Comparison between the collected and the Barabási-Albert network distributions


In [29]:
ba_degrees = list(dict(ba.degree()).values())

f, ax = plt.subplots(figsize=(15, 6))

sns.distplot(degrees_truncated, label='Collected network', ax=ax)
sns.distplot(ba_degrees, label='Barabási-Albert network', ax=ax)

plt.legend(loc='upper right')
plt.show()


We clearly see here that it is a better approximation than the Erdős–Rényi graph but is still not ideal.

3.1.3) A power law network with the right exponent

In this section we are trying to make a power law network with a closer exponent to the one measured in the regression of the original network. We didn't find any method to make a graph with the exact exponent but we approximated it with the following code.

The configuration_model method from NetworkX allows us to create a graph from a given list of degrees.

In order to create a list of degrees respecting a power law distribution of coefficient $\gamma$, we use the function powerlaw_sequence from NetworkX. However this function can return zeros and we don't want to do that because our graph is connected.

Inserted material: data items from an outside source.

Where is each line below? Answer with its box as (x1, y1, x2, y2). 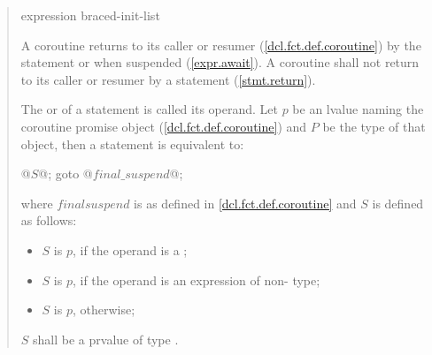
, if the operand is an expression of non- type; (72, 270, 320, 289)
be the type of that (322, 117, 426, 135)
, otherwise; (72, 300, 135, 319)
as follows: (20, 211, 77, 230)
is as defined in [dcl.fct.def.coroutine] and (134, 193, 357, 212)
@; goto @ (38, 164, 93, 183)
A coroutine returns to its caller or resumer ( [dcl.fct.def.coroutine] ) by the (20, 35, 421, 54)
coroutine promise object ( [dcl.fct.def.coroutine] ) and (20, 117, 307, 135)
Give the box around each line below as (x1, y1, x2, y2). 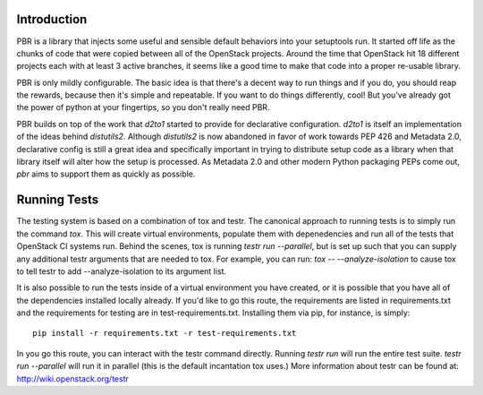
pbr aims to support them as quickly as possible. (16, 168, 196, 179)
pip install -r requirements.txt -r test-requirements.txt (32, 328, 297, 339)
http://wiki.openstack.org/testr (16, 373, 130, 384)
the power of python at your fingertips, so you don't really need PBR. (16, 102, 270, 113)
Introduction (16, 12, 88, 27)
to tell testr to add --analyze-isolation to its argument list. (16, 265, 227, 277)
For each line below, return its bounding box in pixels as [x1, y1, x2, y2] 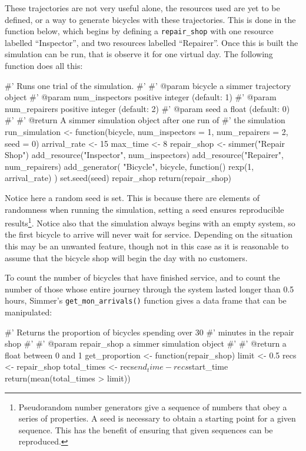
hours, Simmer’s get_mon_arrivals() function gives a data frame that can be [5, 294, 287, 307]
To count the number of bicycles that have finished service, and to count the [5, 271, 280, 284]
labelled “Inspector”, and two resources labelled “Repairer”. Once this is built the [5, 36, 298, 48]
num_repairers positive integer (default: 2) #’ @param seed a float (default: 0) [5, 102, 290, 114]
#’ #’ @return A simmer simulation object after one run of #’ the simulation [5, 114, 285, 126]
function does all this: [5, 60, 83, 72]
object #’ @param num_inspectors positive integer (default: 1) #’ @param [5, 91, 277, 103]
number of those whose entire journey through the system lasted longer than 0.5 [5, 282, 294, 295]
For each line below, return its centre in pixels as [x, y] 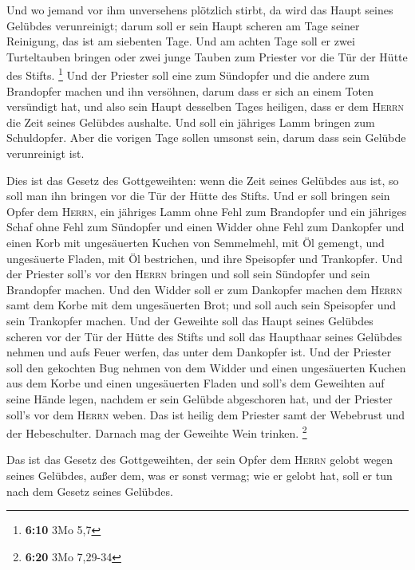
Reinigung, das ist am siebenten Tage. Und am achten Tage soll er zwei [181, 41]
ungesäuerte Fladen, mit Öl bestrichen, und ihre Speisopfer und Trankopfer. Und [205, 258]
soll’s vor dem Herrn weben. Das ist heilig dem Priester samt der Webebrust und [206, 414]
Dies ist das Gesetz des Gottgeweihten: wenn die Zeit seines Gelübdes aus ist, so [203, 180]
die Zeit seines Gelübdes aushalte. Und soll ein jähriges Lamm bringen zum [191, 122]
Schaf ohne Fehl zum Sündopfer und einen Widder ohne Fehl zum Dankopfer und [206, 227]
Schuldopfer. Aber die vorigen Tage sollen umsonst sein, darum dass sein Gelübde [206, 138]
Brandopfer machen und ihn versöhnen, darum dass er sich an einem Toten [190, 90]
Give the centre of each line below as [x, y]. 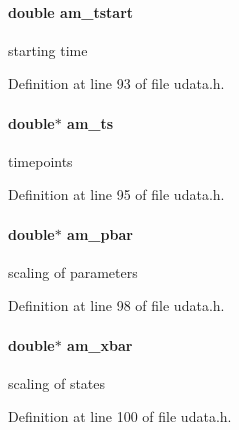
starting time [48, 49]
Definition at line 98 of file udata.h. [116, 305]
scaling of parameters [73, 271]
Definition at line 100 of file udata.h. [120, 416]
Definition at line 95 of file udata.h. [116, 194]
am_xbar [100, 344]
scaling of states [57, 382]
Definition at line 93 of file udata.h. [116, 83]
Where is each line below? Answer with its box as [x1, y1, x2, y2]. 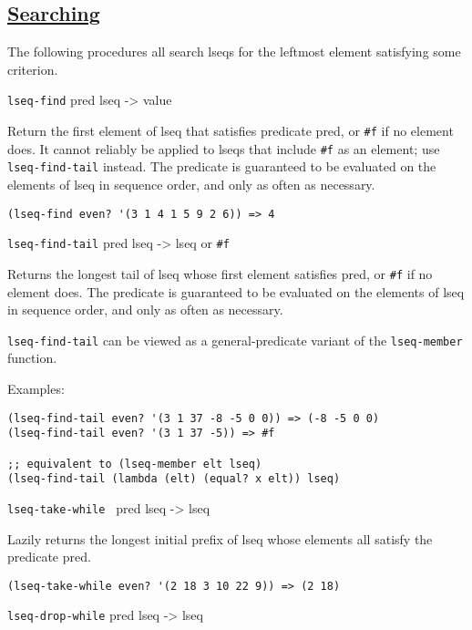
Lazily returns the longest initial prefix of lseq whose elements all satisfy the [7, 529, 433, 548]
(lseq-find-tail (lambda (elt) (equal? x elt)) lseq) [7, 472, 341, 486]
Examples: [7, 379, 65, 398]
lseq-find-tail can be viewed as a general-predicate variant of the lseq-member [7, 330, 463, 349]
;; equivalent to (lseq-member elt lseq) [7, 457, 262, 470]
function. [7, 348, 57, 367]
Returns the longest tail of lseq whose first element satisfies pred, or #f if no [7, 263, 433, 283]
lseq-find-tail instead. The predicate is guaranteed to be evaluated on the [7, 157, 436, 176]
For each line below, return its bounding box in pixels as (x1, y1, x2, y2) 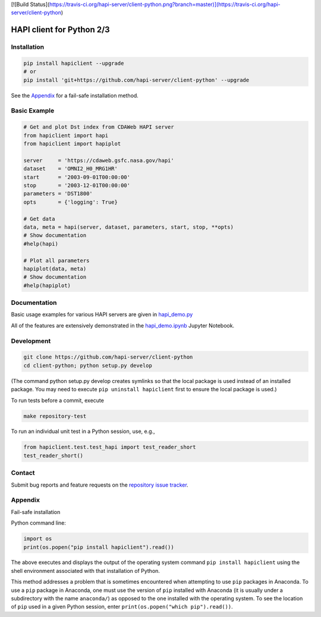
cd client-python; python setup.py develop (23, 362, 153, 369)
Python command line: (11, 519, 67, 526)
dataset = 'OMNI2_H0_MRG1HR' (23, 166, 118, 172)
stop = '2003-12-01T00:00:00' (23, 182, 131, 189)
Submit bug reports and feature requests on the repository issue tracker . (11, 481, 188, 488)
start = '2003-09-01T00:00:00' (23, 173, 131, 180)
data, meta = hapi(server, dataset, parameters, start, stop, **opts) (23, 223, 234, 230)
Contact (11, 469, 35, 477)
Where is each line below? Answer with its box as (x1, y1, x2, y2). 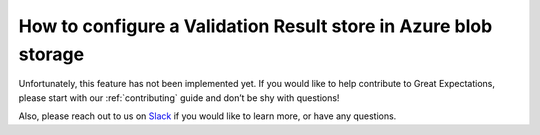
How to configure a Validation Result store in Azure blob (18, 15, 493, 37)
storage (18, 43, 85, 65)
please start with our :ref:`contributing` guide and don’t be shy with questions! (18, 91, 340, 104)
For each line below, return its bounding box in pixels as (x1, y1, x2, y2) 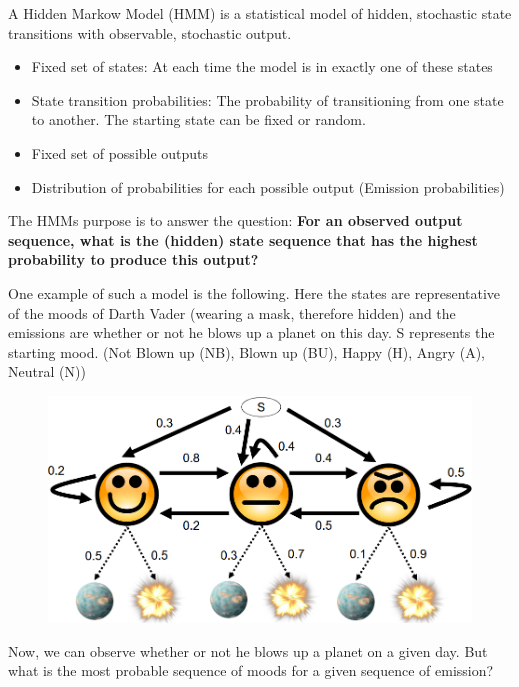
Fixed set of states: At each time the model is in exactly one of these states (31, 56, 493, 77)
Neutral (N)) (8, 361, 86, 382)
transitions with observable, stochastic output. (8, 22, 292, 43)
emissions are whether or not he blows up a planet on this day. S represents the (8, 322, 495, 343)
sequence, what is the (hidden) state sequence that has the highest (8, 229, 478, 250)
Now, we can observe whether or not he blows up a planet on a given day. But (8, 640, 488, 661)
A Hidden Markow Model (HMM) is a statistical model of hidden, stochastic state (8, 3, 512, 23)
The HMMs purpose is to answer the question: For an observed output (8, 210, 463, 231)
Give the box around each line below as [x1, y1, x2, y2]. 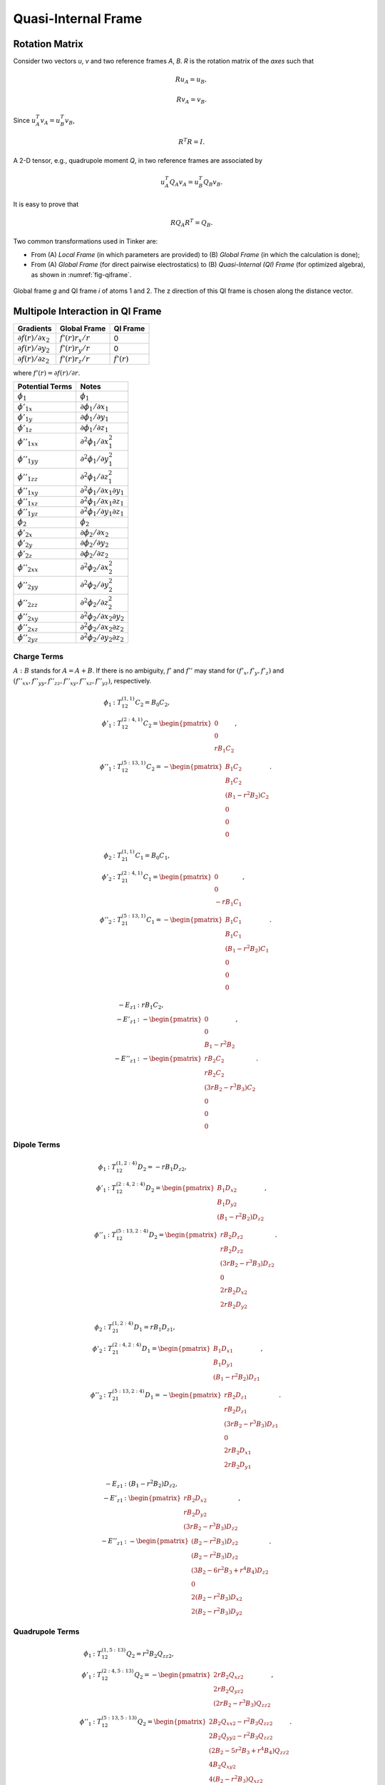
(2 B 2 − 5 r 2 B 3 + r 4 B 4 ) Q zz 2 [208, 1745, 289, 1756]
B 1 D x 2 [217, 1184, 237, 1194]
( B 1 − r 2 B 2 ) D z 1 [212, 1372, 260, 1383]
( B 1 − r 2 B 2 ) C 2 [225, 790, 269, 801]
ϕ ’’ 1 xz [17, 496, 38, 507]
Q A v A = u [169, 178, 200, 188]
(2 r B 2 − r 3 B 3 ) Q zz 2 [213, 1698, 271, 1709]
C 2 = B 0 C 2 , [135, 698, 170, 708]
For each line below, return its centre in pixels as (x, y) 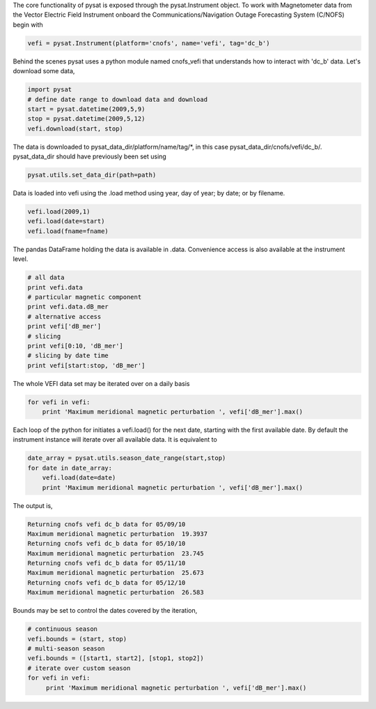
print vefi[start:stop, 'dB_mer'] (86, 365)
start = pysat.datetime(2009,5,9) (86, 109)
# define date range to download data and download (118, 99)
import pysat (50, 90)
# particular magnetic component (85, 297)
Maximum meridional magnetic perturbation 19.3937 (118, 533)
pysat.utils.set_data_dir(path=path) (92, 175)
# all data (46, 278)
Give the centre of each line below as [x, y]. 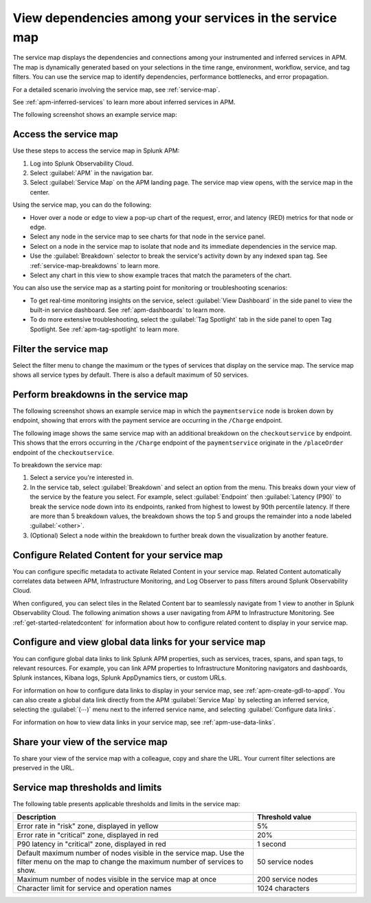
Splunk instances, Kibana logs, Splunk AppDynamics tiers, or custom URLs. [120, 678]
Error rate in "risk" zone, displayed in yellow [88, 826]
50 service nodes [285, 862]
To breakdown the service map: [57, 465]
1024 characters [283, 889]
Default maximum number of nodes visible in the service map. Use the [131, 854]
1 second [272, 844]
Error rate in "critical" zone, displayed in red [88, 835]
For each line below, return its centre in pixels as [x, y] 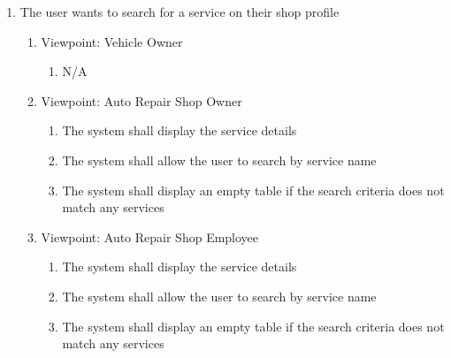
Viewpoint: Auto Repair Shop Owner [141, 100]
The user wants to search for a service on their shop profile [180, 11]
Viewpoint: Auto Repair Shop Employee [150, 236]
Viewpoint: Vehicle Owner [112, 41]
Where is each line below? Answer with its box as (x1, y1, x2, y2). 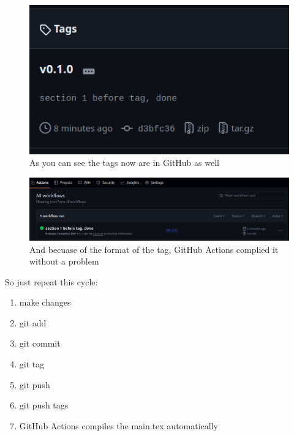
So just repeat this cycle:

So what we do is generate each degree one at a time and check that it's not 0.


In [31]:
while True:
    # Iterate the construction of a degree sequence until we find one that has a pair sum
    # (this is a requirement of the function configuration_model)
    s = []
    while len(s) < nNodes:
        # generate degrees one at a time
        nextval = int(nx.utils.powerlaw_sequence(1, 1.6)[0])
        if nextval != 0:
            s.append(nextval)
    if sum(s) % 2 == 0:
        # we found a proper distribution, can break!
        break

power_law = nx.configuration_model(s)
power_law = nx.Graph(power_law) # remove parallel edges
power_law.remove_edges_from(power_law.selfloop_edges())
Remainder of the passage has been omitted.